Input for this task Start Marker

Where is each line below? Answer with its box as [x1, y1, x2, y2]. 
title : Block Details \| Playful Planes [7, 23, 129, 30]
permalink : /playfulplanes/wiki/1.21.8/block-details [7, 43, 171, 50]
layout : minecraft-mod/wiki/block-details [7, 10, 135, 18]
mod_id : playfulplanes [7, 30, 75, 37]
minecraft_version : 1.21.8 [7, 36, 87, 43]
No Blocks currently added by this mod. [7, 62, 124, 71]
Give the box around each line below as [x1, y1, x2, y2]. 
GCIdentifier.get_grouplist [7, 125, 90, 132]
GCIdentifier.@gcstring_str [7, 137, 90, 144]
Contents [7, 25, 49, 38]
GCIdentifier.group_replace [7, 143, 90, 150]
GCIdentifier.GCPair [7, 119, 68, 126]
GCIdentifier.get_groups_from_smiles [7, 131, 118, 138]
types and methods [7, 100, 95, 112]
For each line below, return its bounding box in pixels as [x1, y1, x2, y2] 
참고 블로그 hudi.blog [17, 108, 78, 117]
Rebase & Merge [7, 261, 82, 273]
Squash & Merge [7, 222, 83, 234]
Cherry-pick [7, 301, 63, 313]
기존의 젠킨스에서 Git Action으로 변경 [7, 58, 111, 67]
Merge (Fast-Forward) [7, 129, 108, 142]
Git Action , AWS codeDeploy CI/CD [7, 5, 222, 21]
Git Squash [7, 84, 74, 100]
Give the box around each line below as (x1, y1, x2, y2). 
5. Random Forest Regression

Input for this task End Marker
Input for this task Start Marker

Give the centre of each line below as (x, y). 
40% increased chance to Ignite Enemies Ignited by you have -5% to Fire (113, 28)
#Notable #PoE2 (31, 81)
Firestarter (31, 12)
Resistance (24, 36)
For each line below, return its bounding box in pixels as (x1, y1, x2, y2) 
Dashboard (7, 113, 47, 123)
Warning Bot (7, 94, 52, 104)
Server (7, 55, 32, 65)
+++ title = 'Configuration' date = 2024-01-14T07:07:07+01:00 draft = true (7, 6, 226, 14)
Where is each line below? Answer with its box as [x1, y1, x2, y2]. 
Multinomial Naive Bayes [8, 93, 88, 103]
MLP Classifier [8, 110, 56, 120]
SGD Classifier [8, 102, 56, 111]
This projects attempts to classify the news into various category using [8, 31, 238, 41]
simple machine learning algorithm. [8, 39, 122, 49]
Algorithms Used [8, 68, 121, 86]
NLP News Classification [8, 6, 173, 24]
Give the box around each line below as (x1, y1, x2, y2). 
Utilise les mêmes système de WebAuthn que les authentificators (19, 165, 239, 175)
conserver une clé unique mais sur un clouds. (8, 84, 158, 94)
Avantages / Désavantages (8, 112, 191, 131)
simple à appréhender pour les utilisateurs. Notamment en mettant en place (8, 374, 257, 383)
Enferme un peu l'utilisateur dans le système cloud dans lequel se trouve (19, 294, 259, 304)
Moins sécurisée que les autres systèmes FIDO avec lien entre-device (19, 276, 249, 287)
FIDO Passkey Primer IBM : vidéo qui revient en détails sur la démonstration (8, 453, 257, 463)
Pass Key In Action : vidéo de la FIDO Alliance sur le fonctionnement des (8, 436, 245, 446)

Input for this task End Marker

**Assignment**
Copy out only the lines of the records above from the one with "Give the centre" through the one with "Pass Key In", exactly as they stand, both included.

**Your solution**
Give the centre of each line below as (x, y). 
40% increased chance to Ignite Enemies Ignited by you have -5% to Fire (113, 28)
#Notable #PoE2 (31, 81)
Firestarter (31, 12)
Resistance (24, 36)
For each line below, return its bounding box in pixels as (x1, y1, x2, y2) 
Dashboard (7, 113, 47, 123)
Warning Bot (7, 94, 52, 104)
Server (7, 55, 32, 65)
+++ title = 'Configuration' date = 2024-01-14T07:07:07+01:00 draft = true (7, 6, 226, 14)
Where is each line below? Answer with its box as [x1, y1, x2, y2]. 
Multinomial Naive Bayes [8, 93, 88, 103]
MLP Classifier [8, 110, 56, 120]
SGD Classifier [8, 102, 56, 111]
This projects attempts to classify the news into various category using [8, 31, 238, 41]
simple machine learning algorithm. [8, 39, 122, 49]
Algorithms Used [8, 68, 121, 86]
NLP News Classification [8, 6, 173, 24]
Give the box around each line below as (x1, y1, x2, y2). 
Utilise les mêmes système de WebAuthn que les authentificators (19, 165, 239, 175)
conserver une clé unique mais sur un clouds. (8, 84, 158, 94)
Avantages / Désavantages (8, 112, 191, 131)
simple à appréhender pour les utilisateurs. Notamment en mettant en place (8, 374, 257, 383)
Enferme un peu l'utilisateur dans le système cloud dans lequel se trouve (19, 294, 259, 304)
Moins sécurisée que les autres systèmes FIDO avec lien entre-device (19, 276, 249, 287)
FIDO Passkey Primer IBM : vidéo qui revient en détails sur la démonstration (8, 453, 257, 463)
Pass Key In Action : vidéo de la FIDO Alliance sur le fonctionnement des (8, 436, 245, 446)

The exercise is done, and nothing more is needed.